** Input follows **
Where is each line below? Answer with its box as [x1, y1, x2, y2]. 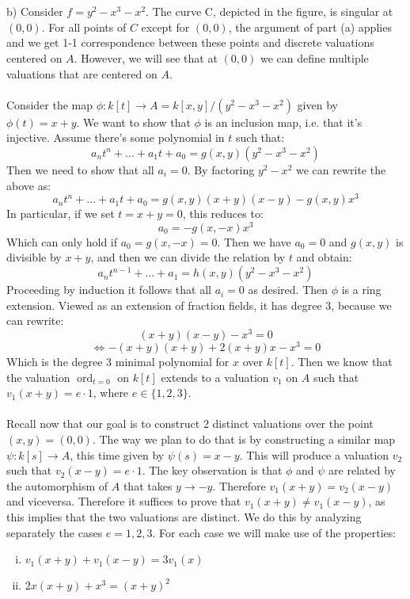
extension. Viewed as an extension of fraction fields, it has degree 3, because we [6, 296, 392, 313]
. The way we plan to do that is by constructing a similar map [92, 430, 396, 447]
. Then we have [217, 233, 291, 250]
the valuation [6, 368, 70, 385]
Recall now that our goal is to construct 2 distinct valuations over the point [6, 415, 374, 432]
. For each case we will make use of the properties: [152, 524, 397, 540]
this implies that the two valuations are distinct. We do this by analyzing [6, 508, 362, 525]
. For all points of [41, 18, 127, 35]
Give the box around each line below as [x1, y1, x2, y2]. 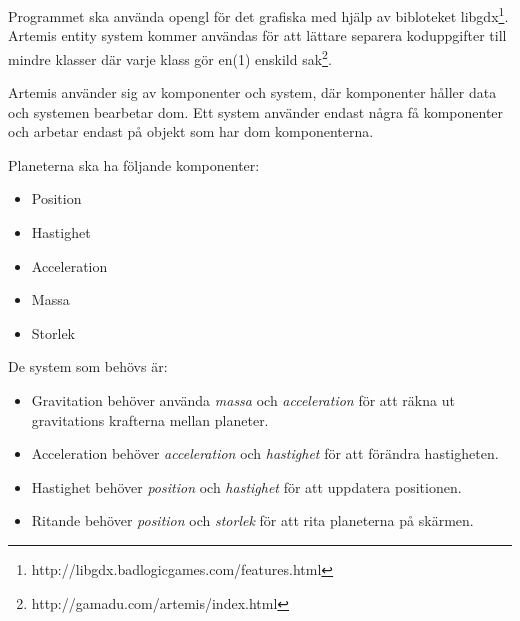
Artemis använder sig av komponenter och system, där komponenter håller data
** End of Input **
** Input follows **
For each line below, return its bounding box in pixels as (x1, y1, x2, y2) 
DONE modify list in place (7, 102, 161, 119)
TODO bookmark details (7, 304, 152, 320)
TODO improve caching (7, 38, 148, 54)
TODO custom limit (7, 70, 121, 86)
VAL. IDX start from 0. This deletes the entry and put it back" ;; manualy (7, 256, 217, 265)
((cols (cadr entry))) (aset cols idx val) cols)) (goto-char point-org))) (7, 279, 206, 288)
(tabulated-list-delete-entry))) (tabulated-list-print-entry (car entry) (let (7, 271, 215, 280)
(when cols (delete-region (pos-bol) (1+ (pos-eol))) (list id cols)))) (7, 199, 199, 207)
** End of Input **
▶ Brief: Taking the material above, give again exactly the lines from the one holding "this implies that" through the one holding "Artemis använder sig", with both ends and without pictures.

▶ Your response:
this implies that the two valuations are distinct. We do this by analyzing [6, 508, 362, 525]
. For all points of [41, 18, 127, 35]
Give the box around each line below as [x1, y1, x2, y2]. 
Artemis använder sig av komponenter och system, där komponenter håller data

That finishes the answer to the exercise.